## [To do]
For the entries below, state how many lines contain the word "will" and add nothing else.

## [Excerpted data]
# # # # # # #

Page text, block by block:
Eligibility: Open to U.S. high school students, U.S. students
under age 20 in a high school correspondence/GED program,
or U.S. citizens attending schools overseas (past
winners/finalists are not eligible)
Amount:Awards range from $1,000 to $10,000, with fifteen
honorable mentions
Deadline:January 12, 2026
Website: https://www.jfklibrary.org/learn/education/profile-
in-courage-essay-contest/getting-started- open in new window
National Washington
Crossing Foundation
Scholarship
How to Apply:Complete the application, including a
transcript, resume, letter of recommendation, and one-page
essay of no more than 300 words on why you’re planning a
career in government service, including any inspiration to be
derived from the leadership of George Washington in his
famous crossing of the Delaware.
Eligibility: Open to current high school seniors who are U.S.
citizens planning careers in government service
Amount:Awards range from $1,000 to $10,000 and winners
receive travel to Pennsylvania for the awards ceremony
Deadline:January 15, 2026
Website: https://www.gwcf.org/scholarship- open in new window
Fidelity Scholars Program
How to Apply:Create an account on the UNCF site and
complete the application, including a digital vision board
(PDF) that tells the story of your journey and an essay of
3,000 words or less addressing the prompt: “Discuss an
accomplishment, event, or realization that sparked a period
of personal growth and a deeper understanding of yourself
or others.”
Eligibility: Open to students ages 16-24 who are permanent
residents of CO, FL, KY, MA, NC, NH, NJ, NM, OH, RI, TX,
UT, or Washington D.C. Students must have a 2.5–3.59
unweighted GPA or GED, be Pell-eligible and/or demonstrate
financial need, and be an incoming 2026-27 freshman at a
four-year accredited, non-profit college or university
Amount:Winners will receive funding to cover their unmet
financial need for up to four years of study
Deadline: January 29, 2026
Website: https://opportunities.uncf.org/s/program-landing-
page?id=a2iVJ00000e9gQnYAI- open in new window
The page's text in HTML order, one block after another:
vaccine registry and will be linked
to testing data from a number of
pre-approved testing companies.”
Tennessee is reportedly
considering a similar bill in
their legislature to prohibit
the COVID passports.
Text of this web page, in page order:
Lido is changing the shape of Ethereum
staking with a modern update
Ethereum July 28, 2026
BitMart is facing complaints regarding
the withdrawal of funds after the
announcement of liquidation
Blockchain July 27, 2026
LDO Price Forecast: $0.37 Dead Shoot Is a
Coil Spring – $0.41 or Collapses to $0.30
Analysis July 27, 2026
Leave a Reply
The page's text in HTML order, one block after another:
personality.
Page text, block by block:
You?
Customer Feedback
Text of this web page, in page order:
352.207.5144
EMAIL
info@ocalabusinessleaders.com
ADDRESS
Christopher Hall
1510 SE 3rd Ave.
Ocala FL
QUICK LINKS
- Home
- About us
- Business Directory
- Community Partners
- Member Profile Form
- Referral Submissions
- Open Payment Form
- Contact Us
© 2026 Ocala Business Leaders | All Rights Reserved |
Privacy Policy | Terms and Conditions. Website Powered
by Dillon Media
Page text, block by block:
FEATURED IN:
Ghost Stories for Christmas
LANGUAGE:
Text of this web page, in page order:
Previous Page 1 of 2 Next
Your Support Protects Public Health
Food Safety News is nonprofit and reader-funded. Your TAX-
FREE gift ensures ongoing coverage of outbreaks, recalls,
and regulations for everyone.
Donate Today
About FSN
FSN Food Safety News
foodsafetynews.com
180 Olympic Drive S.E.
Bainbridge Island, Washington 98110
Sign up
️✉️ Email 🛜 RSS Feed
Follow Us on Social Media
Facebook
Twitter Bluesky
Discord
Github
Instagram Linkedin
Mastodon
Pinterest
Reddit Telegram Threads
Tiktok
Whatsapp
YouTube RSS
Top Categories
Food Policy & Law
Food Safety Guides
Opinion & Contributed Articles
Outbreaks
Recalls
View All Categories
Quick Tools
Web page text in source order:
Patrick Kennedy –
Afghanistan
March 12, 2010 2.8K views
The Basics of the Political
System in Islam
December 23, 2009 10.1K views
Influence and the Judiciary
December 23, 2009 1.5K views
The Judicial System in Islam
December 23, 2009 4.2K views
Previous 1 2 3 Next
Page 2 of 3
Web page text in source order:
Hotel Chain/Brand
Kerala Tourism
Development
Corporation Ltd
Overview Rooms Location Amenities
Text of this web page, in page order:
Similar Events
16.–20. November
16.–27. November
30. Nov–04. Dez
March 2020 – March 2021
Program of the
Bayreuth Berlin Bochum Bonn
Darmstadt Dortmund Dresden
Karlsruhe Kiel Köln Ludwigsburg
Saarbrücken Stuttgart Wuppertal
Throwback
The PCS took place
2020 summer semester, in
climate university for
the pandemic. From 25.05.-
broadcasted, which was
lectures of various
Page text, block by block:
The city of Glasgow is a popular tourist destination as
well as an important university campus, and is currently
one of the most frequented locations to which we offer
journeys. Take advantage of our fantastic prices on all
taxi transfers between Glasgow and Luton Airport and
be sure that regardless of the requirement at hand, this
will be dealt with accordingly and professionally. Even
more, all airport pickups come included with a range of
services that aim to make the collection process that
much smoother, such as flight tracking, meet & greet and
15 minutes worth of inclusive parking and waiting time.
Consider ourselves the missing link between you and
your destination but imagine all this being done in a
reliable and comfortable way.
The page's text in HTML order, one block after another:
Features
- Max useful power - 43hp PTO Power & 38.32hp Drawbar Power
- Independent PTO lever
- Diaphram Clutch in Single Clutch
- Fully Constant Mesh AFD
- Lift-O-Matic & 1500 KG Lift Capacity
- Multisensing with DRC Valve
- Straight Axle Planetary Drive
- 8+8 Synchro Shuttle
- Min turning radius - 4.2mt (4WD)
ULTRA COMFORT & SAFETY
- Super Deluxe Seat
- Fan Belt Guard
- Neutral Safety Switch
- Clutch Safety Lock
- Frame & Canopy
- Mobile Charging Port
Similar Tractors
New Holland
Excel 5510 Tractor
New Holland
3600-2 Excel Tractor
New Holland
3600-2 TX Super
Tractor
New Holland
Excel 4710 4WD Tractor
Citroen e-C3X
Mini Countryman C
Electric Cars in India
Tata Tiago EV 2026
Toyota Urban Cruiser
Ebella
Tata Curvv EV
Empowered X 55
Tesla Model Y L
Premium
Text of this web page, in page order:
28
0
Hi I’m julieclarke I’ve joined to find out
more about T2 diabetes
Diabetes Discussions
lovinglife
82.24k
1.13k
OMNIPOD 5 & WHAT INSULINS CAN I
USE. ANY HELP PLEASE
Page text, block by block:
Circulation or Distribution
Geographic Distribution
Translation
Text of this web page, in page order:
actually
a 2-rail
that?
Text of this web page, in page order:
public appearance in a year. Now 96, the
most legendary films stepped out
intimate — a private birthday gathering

# # # # # # #

## [Solution for this task]
3